Keeping in mind other good people, often lower income who are likely to have most of their investment inside Kiwisaver.

And keeping in mind those dumb others, who we wisely have compelled to save, who have not a cent outside of Kiwisaver.  They are really at risk from the Petricevic faction.     


I can see that -


  • $100,000 say with each of four different Kiwisaver accounts. AND. $1,500,000 say spread over several other investments completely of your choice.

- is more diversified than $400,000 in a single KiwiSaver account and $1,500,000 etc.


But I cannot see how it is more diversified than


  • $100,000 in a KiwiSaver account and $100,000 in each of three other non-KiwiSaver long-term savings accounts and $1,500,000 etc


- which nothing in the Kiwisaver rules prevents you from doing. 


Or to put it another way - If you don't want to put more than $x, or x% of your total savings, with any one KiwiSaver provider, then don't put more than $x, or x% of your total savings, into KiwiSaver. 


As for those who are not capable of making the decision to diversify their savings beyond KiwiSaver - why are they any more likely to make the decision to diversify them within KiwiSaver?  Or are you suggesting that the Government should take that decision on their behalf?
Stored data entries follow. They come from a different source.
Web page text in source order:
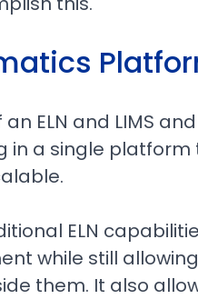
ELN and LIMS
in a single
ELN
while still
them. It also
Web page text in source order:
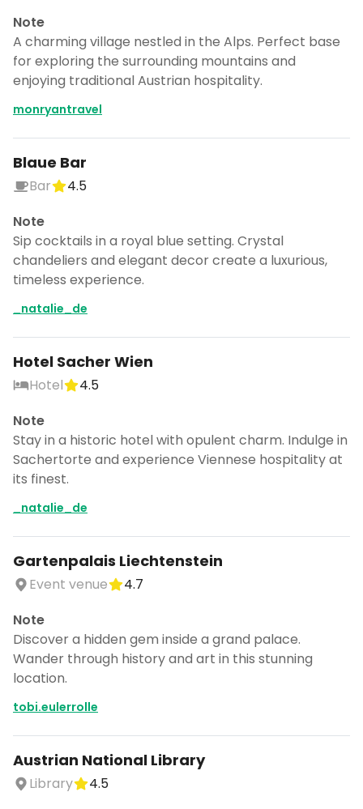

As for those "dumb others who we have compelled to save" -  nobody is compelled to save with a higher-risk KiwiSaver provider.   If they have been "compelled", then they are with one of the closely supervised conservative default funds and in the unlikely event that it goes under, their funds will be transferred to another conservative default fund.   








There is no downside in multiple Kiwisaver providers.  On occasion there will be an upside.  So why not.